- **Exercise objective**
The expected output is every line of the data exactly as shown, minus the images.

▬▬▬▬▬▬

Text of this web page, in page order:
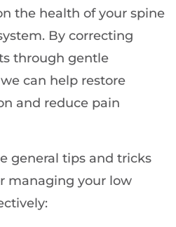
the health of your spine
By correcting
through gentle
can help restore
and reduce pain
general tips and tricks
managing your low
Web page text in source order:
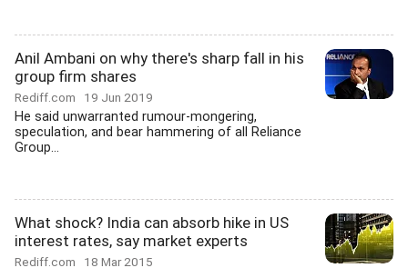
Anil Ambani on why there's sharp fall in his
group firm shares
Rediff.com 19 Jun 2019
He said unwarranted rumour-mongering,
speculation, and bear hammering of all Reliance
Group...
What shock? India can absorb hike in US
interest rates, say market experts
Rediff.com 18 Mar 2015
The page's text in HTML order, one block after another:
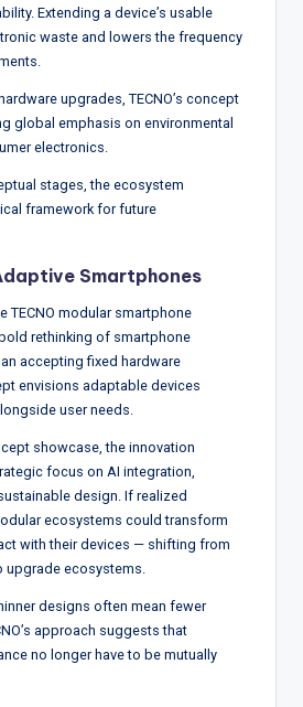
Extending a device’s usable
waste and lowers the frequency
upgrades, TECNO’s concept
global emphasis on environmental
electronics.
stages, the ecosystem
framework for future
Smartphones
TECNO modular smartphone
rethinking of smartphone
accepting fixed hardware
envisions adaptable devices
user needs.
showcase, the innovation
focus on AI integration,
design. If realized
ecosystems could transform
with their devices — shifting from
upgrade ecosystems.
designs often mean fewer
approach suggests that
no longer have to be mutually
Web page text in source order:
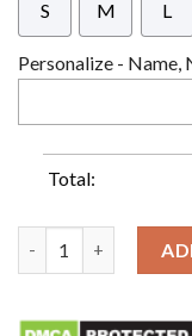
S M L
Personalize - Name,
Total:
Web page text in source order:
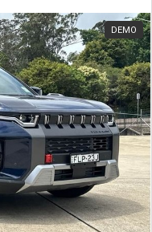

▬▬▬▬▬▬

- **Solution for this task**
Text of this web page, in page order:
the health of your spine
By correcting
through gentle
can help restore
and reduce pain
general tips and tricks
managing your low
Web page text in source order:
Anil Ambani on why there's sharp fall in his
group firm shares
Rediff.com 19 Jun 2019
He said unwarranted rumour-mongering,
speculation, and bear hammering of all Reliance
Group...
What shock? India can absorb hike in US
interest rates, say market experts
Rediff.com 18 Mar 2015
The page's text in HTML order, one block after another:
Extending a device’s usable
waste and lowers the frequency
upgrades, TECNO’s concept
global emphasis on environmental
electronics.
stages, the ecosystem
framework for future
Smartphones
TECNO modular smartphone
rethinking of smartphone
accepting fixed hardware
envisions adaptable devices
user needs.
showcase, the innovation
focus on AI integration,
design. If realized
ecosystems could transform
with their devices — shifting from
upgrade ecosystems.
designs often mean fewer
approach suggests that
no longer have to be mutually
Web page text in source order:
S M L
Personalize - Name,
Total:
Web page text in source order:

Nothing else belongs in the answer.